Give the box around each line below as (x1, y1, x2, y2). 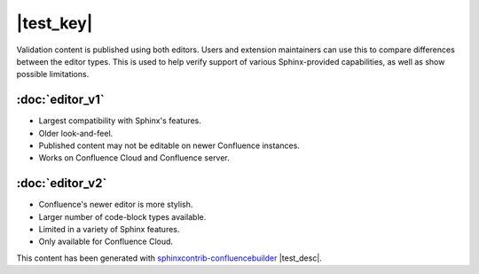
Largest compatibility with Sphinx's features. (38, 115, 201, 126)
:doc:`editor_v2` (16, 176, 107, 191)
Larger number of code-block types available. (38, 211, 207, 222)
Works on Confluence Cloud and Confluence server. (38, 153, 230, 163)
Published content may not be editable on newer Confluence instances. (38, 140, 301, 151)
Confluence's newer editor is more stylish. (38, 200, 193, 210)
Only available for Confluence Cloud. (38, 236, 173, 247)
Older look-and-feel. (38, 128, 114, 138)

═══

▶ EXERCISE REQUIREMENTS: Show each line in the listing above that has "Cloud".

▶ RESPONSE BELOW:
Works on Confluence Cloud and Confluence server. (38, 153, 230, 163)
Only available for Confluence Cloud. (38, 236, 173, 247)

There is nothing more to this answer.